All of these issues cause me quite a bit of drama, anger,resentment and pain. Not too mention guilt-i actually feel guilty for hating my brother in law, but I can not stop being angry-he pushes way too may of my buttons. I also feel guilty because sometimes i just wish my mother in law would move out or drop dead-i really do care for her-but she stresses me out so much. Everyday, everything is pure stupid drama with her, she gets off on mind games. She is also a pathological-or maybe just addicted to : Lying. She is constantly making stuff up, changing the facts, she lies constantly. It is kinda twisted.
So getting a job, would be very awesome on so many levels-especially to get out of this house for a bit. His mom is here all day everyday in between multiple dr visits and his oldest bro and wife come over almost every day-if not every i would say 5 days out of 7. They stay anywhere from 20 min to 4 or 5 hours.
I wish I could stop resenting them and let past grudges go…but its very tough at this point.It sure as heck, does not help my own mood-disorder much. I long for the day when it is finally just me and Husband. He and I rarely fight, are generally very happy together and enjoy each others company very much.

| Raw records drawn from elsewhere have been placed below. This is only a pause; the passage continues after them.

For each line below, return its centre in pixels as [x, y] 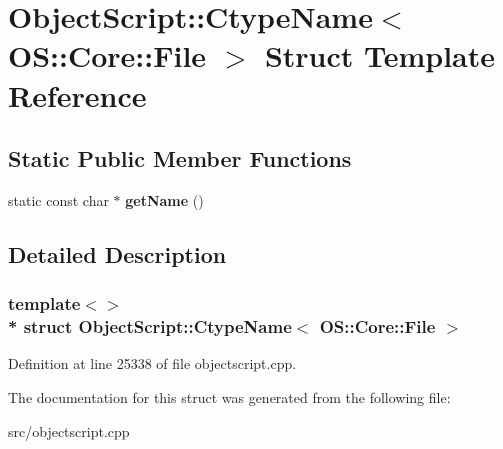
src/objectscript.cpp [69, 430]
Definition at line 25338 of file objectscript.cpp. [152, 363]
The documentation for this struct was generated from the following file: [229, 397]
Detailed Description [117, 253]
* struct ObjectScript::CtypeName [150, 326]
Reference [77, 94]
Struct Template [380, 55]
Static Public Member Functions [180, 158]
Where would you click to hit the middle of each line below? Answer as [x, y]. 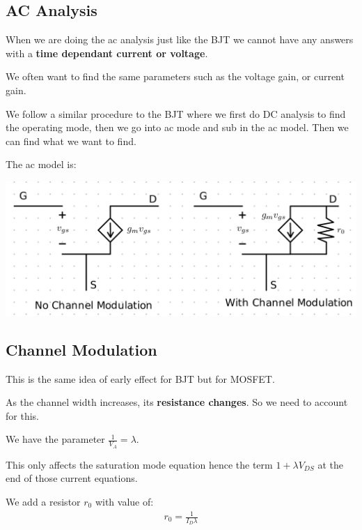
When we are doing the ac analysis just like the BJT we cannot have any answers [180, 39]
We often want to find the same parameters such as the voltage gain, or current [175, 76]
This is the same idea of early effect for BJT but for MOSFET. [140, 378]
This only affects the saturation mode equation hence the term [139, 464]
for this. [22, 415]
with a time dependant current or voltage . [107, 53]
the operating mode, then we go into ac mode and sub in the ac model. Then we [177, 127]
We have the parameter [55, 439]
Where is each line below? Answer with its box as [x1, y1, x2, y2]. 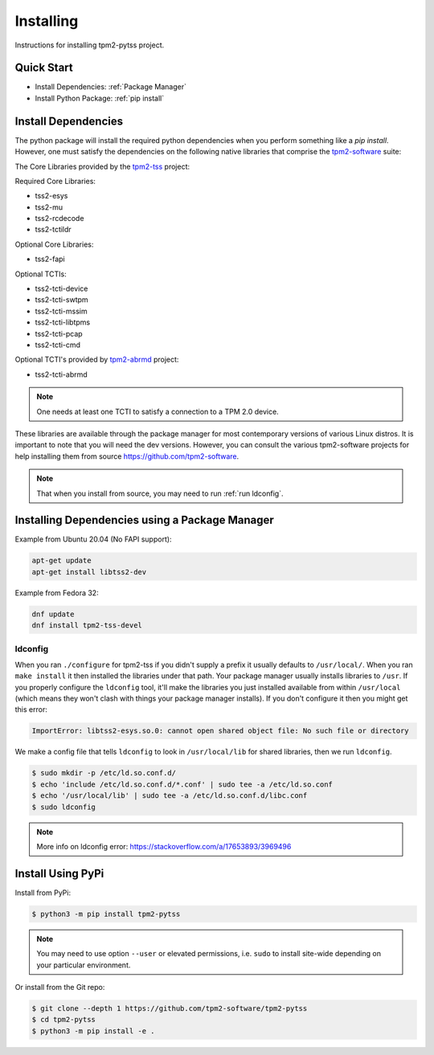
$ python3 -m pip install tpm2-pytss [31, 909, 181, 918]
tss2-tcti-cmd [35, 340, 80, 350]
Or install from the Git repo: [14, 983, 105, 992]
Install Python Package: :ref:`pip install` [35, 93, 165, 103]
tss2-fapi [35, 254, 65, 264]
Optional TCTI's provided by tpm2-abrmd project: [14, 354, 179, 365]
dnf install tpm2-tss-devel [31, 621, 142, 630]
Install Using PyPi [14, 866, 104, 880]

It disturbs me as a trained art therapist, how very little empathy I have towards this person. I should pity him, to be so strung out and such-maybe I would if he ever admitted he’s got a drug problem. Or even if he ever apologized, for his past misdeeds. Instead-he feels entitled, to do as he pleases, never caring about the feelings or property of others. He broke a lamp of mine two weeks ago-just because he needed spare “parts” for a so-called “job”. Not only did he ask nobody’s permission, he said nothing at all. we discovered it after the fact.
It just makes me really really angry. I studied about Family Art Therapy and Family systems. We covered addictions. I even took a course entitled Drugs and behaviors in society. Many years I would attend 12 step meetings on and off-the people i met there-i respect way more than my brother in law-at least they admit they have an addiction or problem. He takes no responsibility for himself, his actions or illness. He is just going to keep going, to get “high” on as many prescription drugs as possible-he doctor shops-we believe he even buys them off the street when he runs out-because he takes way more then prescribed.

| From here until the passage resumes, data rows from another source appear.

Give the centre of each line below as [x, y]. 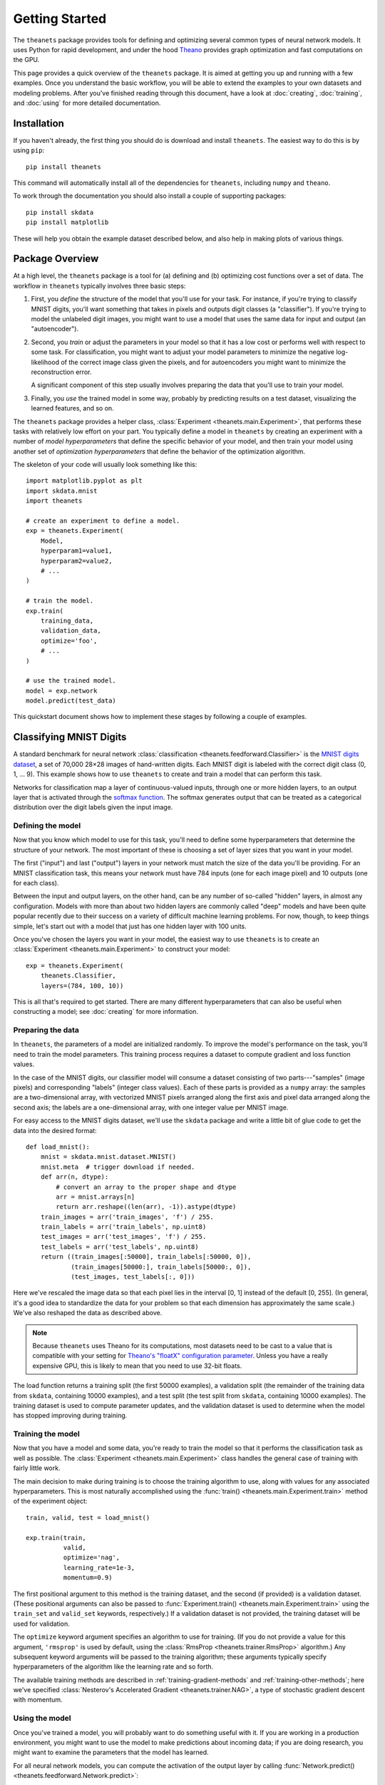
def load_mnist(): [58, 1147]
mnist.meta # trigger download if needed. [118, 1167]
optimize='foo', [69, 640]
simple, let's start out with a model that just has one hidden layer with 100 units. [130, 926]
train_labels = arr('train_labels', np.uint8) [123, 1227]
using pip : [29, 151]
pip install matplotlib [67, 222]
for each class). [36, 883]
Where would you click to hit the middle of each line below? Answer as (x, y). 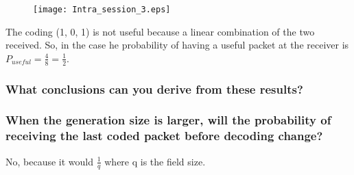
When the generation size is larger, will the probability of (168, 120)
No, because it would (50, 161)
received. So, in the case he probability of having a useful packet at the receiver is (177, 45)
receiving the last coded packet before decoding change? (164, 136)
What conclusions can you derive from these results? (154, 89)
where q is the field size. (155, 161)
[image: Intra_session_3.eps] (102, 10)
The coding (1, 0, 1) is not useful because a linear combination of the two (160, 31)
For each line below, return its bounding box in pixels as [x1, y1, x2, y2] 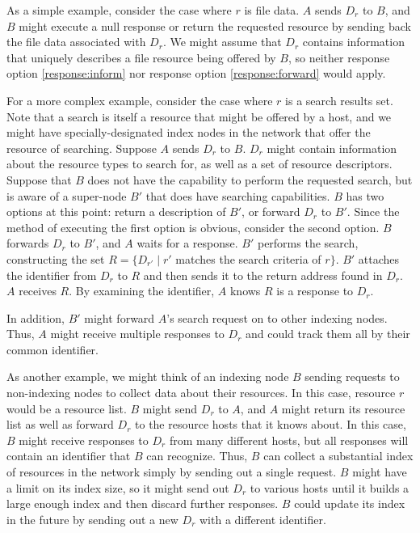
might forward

This man is not going to stop until he kills himself. He has 3 children from his first marriage-they are my nieces and a nephew. His eldest daughter has married and now he has a 3 yr old granddaughter. I care about these people. And it will hurt them if and when he ever OD’s but nobody will be surprised. This has been going on so long, the only person who also refuses to see his issues-is his mom who enables him.
There is nothing I can do to stop/alter or control this person.It’s out of our hands. We suspect that the wife does drugs too.
I really try to understand-but it baffles me , how much the addiction has ruined his entire personality. I met him right at the start of the issue, I tried to get him to join NA. He refused. He thought he knew better. He has been a tornado headed for destruction ever since-everything in his path-total chaos.
I do not feel like a bad person or even highly judgmental.However this current state of affairs really burns me up. It brings out my inner bitch demon and i do not like it. People always compare substance abuse and addiction to being an illness. For some that may in fact be true. But for others I believe that there is a level of personal choice involved. I guess that is what pisses me off the most.How selfish, greedy and narcissistic it all seems…..just for a “high” or “buzz” or “escape.” I do not understand why your life could be so terrible you must be ‘high’ at all times….i just do not get it.